One of the common options to get around this is encrypting secrets inside the git repository. One such method of doing this is using an awesome open-source project called Sealed secrets by Bitnami. This package previsions a private key into the cluster and then stores a public key that developers can use to encrypt secrets and store them in git just like any other configuration. It then uses its own operator to decrypt these secrets with its private key. This allows you to manage your infrastructure secrets and still store them inside git securely. If you want to take this entire cluster and recreate it, in disaster recovery for example, you can bootstrap it with that one private key and then all other secrets will be pulled in and decrypted.

There is of course other methods of keeping secrets private without asymmetric encryption such as using secret as a service products like Hashicorp Vault. But always be careful, every time you use secrets with git, make sure you have secret scanning in place to alert you if an unencrypted secret enters the repository.

GitOps pillar 2 - Observability

Observability in its simplest is the property of a system that is observable. But it is also shorthand for getting your monitoring tracing and visualization right.

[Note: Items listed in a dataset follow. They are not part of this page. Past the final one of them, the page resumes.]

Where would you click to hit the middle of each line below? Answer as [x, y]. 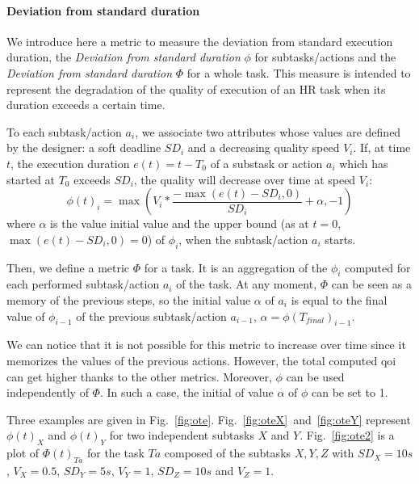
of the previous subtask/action [151, 316]
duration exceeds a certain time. [86, 105]
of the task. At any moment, [247, 284]
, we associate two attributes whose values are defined [268, 131]
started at [31, 179]
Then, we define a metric [68, 267]
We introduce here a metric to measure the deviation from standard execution [200, 41]
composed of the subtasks [228, 453]

“If your system is not visible you will not be able to see what is happening when something does go wrong.”

Observability in GitOps and deployment can really be boiled down to a great statement from John Arundel.

You need to have observability at a service level. Meaning anything from UX down to deep diagnostics.

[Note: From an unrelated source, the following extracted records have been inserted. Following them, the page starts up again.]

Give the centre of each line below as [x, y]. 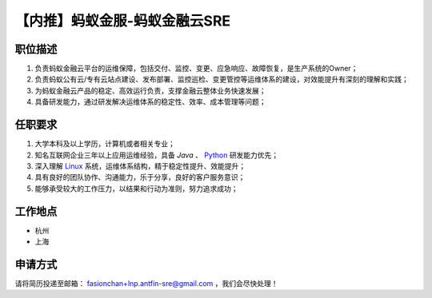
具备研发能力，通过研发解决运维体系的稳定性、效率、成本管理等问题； [150, 102]
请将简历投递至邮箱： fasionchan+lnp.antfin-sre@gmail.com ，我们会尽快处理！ [147, 283]
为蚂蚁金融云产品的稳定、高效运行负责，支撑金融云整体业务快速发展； [150, 90]
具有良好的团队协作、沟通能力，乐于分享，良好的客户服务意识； [140, 177]
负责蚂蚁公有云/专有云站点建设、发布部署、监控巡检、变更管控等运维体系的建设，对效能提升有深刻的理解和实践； [222, 79]
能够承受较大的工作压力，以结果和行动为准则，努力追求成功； [136, 189]
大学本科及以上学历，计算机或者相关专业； [105, 144]
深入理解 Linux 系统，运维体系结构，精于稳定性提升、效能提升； [140, 166]
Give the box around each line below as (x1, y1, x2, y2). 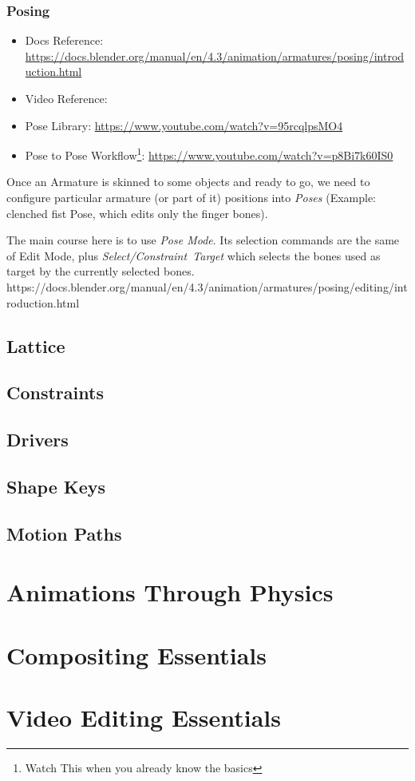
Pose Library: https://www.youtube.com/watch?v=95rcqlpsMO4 (25, 117, 343, 133)
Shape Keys (6, 474, 106, 498)
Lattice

You have to integrate your GitOps pipeline with your tools to observe things. If you do a service push you need to be able to observe the error rate, for example, as it is happening. And the more you adopt policies like canaries and staged deployments, the more important it becomes to see the stage's impact on the system early.

"This is ultimately how you gain confidence in your system and how you are able to go faster and faster to being able to have many deployments on your system a day. "  Alexis Richardson

GitOps pillar 3 - Control

Control is the counterpart of observability and goes back to the principle of GitOps, which is to control your system through git, allowing you to have a consistent and correct running system relative to your desired state.

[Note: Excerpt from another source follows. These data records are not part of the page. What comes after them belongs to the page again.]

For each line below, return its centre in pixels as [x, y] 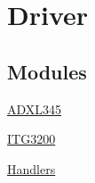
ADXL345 [35, 108]
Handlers [32, 168]
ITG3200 [32, 139]
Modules [47, 71]
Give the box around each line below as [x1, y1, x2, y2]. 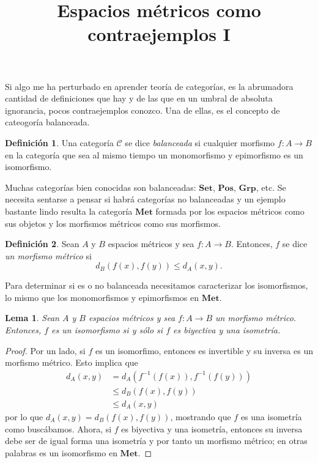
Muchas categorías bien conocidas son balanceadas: [5, 180, 196, 193]
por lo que [5, 410, 43, 423]
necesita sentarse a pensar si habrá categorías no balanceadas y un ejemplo [5, 193, 286, 206]
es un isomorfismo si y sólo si [51, 324, 163, 336]
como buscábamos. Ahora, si [5, 422, 112, 435]
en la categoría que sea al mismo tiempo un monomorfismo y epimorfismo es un [5, 148, 303, 161]
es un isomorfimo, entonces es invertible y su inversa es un [95, 344, 313, 357]
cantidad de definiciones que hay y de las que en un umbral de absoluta [5, 92, 273, 105]

The more things we can describe using yamls the more efficiently we can run and control our system.

Control is convergence. Making sure the desired state and the observed state are the same.

Diff and sync tools which have been mentioned throughout this blog are sometimes crude but very important tools we can use to control convergence.

Once you get the three pillars of GitOps working together, Pipelines, Observability and Control, you will be able to move towards multiple deployments a day drastically increasing productivity and lowering the barrier of entry for developers.

Wrapup

GitOps is the idea that git is the central point of truth for your entire system. It takes the concept of DevOps which is version controlling your config and moves towards version controlling absolutely everything. Using declarative infrastructure, which is infrastructure that can be described and reproduced by a set of true or false states, you can describe all your infrastructure using yaml files inside a git repository. GitOps uses three pillars to increase productivity in your system: pipelines, observability and control.

Pipelines are then used to link up all your systems and operators to ensure that the observed state in the running system equals the desired state as described in git. Storing absolutely everything in git means you have to take extra care when storing secrets making sure they are encrypted using a public key and decrypted using a private key by the running state. Observability is shorthand monitoring and tracing your visualization right and could be boiled down to making sure you never accept a pull request unless you can observe the impact it will have. Finally control is the counterpart of observability and means convergence. Control can be achieved sometimes crudely by very effective tools like diffs which look at the current running state of the infrastructure and compare it to the desired state in git.

If there is a final statement to leave it is this.

Only what can be described and observed can be automated and controlled and accelerated.